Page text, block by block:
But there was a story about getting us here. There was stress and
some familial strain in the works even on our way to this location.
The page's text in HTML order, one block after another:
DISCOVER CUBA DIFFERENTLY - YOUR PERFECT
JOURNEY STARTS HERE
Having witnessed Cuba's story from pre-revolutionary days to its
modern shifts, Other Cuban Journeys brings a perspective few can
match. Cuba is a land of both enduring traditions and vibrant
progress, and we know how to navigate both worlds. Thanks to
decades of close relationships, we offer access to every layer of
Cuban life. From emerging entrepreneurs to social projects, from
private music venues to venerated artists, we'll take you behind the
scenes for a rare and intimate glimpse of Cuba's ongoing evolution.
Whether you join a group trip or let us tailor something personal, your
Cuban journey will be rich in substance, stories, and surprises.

---

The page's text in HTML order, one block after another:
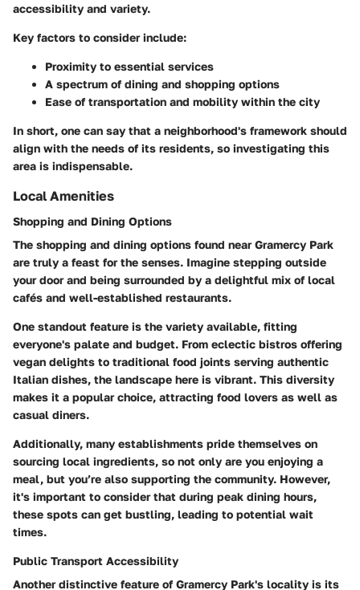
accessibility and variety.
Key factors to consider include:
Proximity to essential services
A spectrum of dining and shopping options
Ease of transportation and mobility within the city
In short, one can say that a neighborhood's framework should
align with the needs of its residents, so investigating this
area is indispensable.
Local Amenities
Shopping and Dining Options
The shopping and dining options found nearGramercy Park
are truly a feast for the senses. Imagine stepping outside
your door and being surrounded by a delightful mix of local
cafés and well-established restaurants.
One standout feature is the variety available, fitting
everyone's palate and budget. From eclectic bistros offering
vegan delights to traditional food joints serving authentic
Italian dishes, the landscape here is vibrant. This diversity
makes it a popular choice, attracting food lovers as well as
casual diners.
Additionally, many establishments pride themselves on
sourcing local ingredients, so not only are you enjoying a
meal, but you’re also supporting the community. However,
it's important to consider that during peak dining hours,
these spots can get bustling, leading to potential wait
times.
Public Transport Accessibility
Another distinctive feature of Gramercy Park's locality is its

EXERCISE DIRECTIONS: The expected output is exactly the lines of the listing above between the line holding "Page text, block" and the line holding "Cuban journey will", inclusive.

EXERCISE RESPONSE:
Page text, block by block:
But there was a story about getting us here. There was stress and
some familial strain in the works even on our way to this location.
The page's text in HTML order, one block after another:
DISCOVER CUBA DIFFERENTLY - YOUR PERFECT
JOURNEY STARTS HERE
Having witnessed Cuba's story from pre-revolutionary days to its
modern shifts, Other Cuban Journeys brings a perspective few can
match. Cuba is a land of both enduring traditions and vibrant
progress, and we know how to navigate both worlds. Thanks to
decades of close relationships, we offer access to every layer of
Cuban life. From emerging entrepreneurs to social projects, from
private music venues to venerated artists, we'll take you behind the
scenes for a rare and intimate glimpse of Cuba's ongoing evolution.
Whether you join a group trip or let us tailor something personal, your
Cuban journey will be rich in substance, stories, and surprises.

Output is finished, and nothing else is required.